Desert Transformation: County in Xinjiang Finds Prosperity in Sands


Vientiane: As a child, my dream was to escape Makit and distance myself from the Taklimakan Desert,” recalled Reyhan Ehmet. Born in 2001 in Makit county, Kashgar prefecture in northwest China’s Xinjiang Uygur autonomous region, Reyhan remembers a childhood dominated by sandy landscapes. “Spring rarely brought greenery-instead, everything indoors and outdoors was shrouded in a yellow haze, with the acrid taste of sand lingering in the air,” she added.



According to Lao News Agency, Makit county, surrounded by the Taklimakan Desert on three sides, spans an area where 90% of its land is desert.
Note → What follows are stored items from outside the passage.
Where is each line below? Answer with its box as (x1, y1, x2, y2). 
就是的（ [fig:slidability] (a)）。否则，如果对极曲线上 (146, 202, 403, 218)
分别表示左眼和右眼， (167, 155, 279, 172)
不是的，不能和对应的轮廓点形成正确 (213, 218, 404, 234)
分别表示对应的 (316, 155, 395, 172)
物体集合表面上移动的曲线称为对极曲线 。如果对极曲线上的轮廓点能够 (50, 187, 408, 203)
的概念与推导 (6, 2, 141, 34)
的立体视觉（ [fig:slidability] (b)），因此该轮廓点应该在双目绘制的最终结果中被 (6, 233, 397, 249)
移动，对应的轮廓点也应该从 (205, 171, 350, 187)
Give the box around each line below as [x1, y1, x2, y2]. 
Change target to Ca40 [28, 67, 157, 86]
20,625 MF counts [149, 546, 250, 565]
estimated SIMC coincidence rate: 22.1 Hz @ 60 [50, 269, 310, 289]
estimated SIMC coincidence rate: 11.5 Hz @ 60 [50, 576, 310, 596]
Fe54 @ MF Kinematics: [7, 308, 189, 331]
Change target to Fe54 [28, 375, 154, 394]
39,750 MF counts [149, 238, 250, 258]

After graduating from university, Reyhan worked in Ningbo, east China’s Zhejiang Province. In February 2024, she returned to her hometown and was stunned by its transformation, prompting her to settle there permanently.
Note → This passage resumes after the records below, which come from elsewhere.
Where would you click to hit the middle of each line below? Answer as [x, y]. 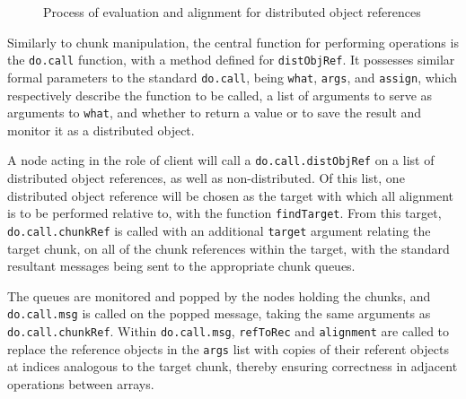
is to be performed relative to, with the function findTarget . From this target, [224, 213]
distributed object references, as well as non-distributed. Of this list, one [206, 178]
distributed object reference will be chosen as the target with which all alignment [230, 195]
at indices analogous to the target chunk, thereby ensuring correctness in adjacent [233, 366]
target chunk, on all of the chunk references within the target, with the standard [229, 248]
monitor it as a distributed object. [101, 130]
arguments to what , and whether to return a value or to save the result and [215, 113]
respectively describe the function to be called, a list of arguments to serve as [220, 95]
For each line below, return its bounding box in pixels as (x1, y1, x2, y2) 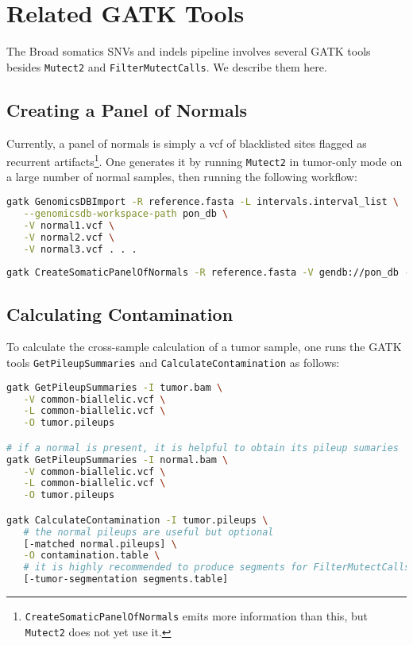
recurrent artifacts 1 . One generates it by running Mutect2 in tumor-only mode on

“Coming back, I now realize that we can manage, develop, and make good use of the Taklimakan Desert,” she said. Along the road from the county seat into the desert, a vast greenbelt of thriving trees extends for dozens of kilometers. This constitutes part of a 3,046-kilometer sand-blocking barrier encircling the Taklimakan, which Makit county has cultivated as its primary ecological defense system.
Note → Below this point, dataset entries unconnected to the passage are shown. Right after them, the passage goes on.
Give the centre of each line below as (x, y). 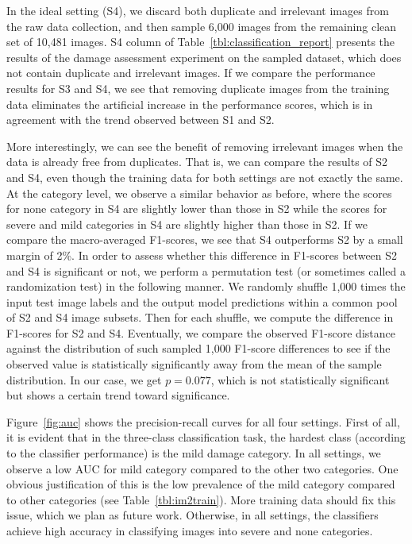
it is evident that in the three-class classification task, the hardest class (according (206, 437)
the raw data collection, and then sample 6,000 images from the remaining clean (202, 26)
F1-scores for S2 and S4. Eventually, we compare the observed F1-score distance (201, 332)
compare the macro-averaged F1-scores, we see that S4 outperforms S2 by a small (205, 239)
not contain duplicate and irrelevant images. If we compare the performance (191, 73)
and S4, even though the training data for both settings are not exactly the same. (205, 177)
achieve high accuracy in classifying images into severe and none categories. (190, 530)
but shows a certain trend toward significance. (118, 395)

Since 2012, over 3 million residents have participated in Makit’s desertification control initiatives, resulting in the creation of 1.176 million mu (approximately 78,400 hectares) of desert reclamation projects, including 460,000 mu of shelterbelt forests. To date, more than 260 million trees have been planted, including diversiform-leaved poplars, Xanthoceras sorbifolium, Euphrates poplars, Russian olives, tamarisks, and saxauls.



“The Taklimakan Desert I see today is unrecognizable from the desert of my childhood,” Reyhan said. The shift extends beyond environmental recovery to a broader cultural shift in how locals perceive development, prioritizing sustainability over exploitation.